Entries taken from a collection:

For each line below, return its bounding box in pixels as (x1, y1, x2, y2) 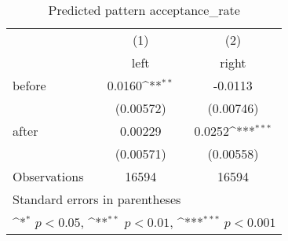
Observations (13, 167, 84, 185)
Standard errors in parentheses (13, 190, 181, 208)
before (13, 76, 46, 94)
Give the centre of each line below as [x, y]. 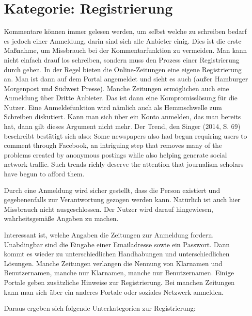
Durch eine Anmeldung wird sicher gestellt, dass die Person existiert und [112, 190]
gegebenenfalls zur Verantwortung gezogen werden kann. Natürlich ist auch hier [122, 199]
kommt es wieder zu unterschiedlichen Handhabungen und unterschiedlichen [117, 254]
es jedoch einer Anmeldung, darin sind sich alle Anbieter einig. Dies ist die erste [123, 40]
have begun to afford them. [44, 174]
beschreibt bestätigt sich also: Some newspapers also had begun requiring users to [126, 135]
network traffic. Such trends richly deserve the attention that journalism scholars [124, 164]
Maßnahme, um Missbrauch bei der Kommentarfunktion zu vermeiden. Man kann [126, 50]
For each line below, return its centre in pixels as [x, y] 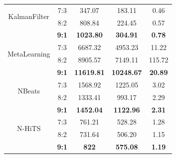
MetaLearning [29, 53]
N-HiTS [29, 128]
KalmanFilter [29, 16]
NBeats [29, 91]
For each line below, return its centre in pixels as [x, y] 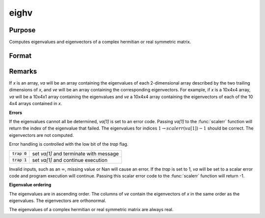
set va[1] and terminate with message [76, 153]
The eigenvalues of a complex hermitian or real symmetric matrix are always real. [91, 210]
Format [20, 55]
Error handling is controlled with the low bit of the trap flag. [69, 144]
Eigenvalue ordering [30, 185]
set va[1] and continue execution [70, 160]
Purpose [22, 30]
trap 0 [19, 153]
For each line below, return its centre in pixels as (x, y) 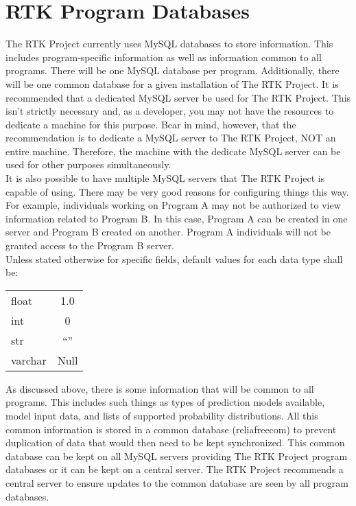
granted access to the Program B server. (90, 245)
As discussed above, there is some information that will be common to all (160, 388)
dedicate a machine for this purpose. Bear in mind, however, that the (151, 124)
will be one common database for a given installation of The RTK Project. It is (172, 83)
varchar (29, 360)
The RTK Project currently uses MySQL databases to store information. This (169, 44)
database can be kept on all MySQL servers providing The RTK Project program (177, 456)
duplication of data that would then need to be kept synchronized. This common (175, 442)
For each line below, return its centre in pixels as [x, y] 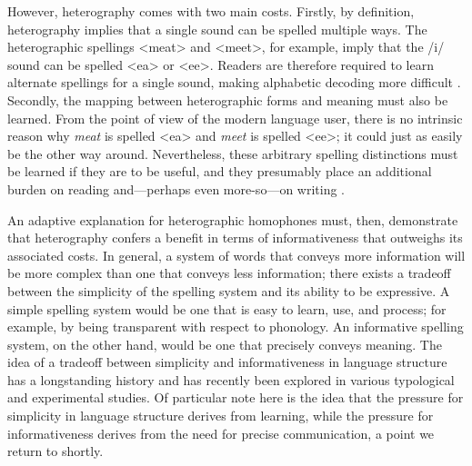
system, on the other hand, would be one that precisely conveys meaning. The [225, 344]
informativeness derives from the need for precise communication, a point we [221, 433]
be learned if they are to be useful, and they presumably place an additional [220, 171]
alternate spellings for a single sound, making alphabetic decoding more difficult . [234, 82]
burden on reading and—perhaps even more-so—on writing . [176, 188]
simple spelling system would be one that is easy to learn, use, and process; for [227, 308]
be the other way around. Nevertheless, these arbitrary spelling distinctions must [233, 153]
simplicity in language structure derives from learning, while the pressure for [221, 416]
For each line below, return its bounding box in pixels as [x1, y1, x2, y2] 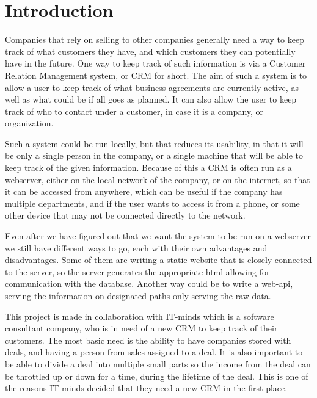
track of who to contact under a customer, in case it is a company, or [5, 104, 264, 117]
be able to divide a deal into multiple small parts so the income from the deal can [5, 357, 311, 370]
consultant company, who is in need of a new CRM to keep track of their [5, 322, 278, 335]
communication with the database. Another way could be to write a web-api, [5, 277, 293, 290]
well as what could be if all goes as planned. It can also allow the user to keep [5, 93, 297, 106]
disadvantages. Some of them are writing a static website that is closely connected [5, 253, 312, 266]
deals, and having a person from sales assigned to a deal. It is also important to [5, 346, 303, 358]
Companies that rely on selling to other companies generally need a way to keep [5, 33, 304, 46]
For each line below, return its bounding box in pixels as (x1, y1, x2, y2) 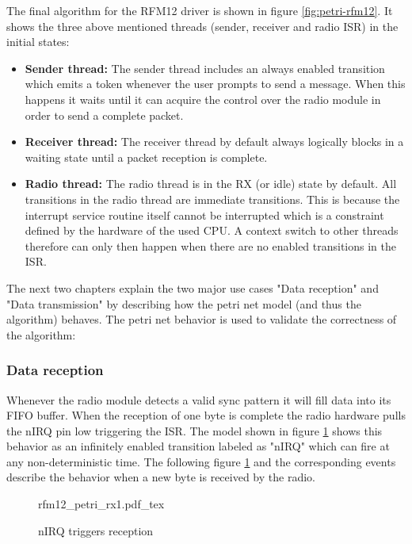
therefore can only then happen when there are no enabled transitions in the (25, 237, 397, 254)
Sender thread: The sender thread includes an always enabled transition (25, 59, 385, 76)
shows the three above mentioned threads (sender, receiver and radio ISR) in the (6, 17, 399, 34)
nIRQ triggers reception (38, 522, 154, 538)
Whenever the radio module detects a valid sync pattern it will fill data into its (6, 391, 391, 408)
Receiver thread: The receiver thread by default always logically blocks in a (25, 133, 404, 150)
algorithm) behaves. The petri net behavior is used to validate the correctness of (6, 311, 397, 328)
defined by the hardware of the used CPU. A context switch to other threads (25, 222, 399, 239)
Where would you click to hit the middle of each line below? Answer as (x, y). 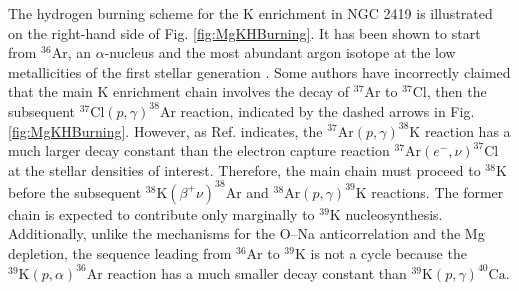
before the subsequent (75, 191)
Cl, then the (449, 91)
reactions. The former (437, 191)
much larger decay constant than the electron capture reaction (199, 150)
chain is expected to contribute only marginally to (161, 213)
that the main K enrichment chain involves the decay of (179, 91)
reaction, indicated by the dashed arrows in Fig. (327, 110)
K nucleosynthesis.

What to do - Could you please write out exactly the lines from the start of the entries above through the line that holds "Format [20, 55]", both included, with no pictures?

Task result -
For each line below, return its bounding box in pixels as (x1, y1, x2, y2) 
Observations (13, 167, 84, 185)
Standard errors in parentheses (13, 190, 181, 208)
before (13, 76, 46, 94)
Give the centre of each line below as [x, y]. 
Durch eine Anmeldung wird sicher gestellt, dass die Person existiert und [112, 190]
gegebenenfalls zur Verantwortung gezogen werden kann. Natürlich ist auch hier [122, 199]
kommt es wieder zu unterschiedlichen Handhabungen und unterschiedlichen [117, 254]
es jedoch einer Anmeldung, darin sind sich alle Anbieter einig. Dies ist die erste [123, 40]
have begun to afford them. [44, 174]
beschreibt bestätigt sich also: Some newspapers also had begun requiring users to [126, 135]
network traffic. Such trends richly deserve the attention that journalism scholars [124, 164]
Maßnahme, um Missbrauch bei der Kommentarfunktion zu vermeiden. Man kann [126, 50]
For each line below, return its centre in pixels as [x, y] 
MetaLearning [29, 53]
N-HiTS [29, 128]
KalmanFilter [29, 16]
NBeats [29, 91]
For each line below, return its centre in pixels as [x, y] 
set va[1] and terminate with message [76, 153]
The eigenvalues of a complex hermitian or real symmetric matrix are always real. [91, 210]
Format [20, 55]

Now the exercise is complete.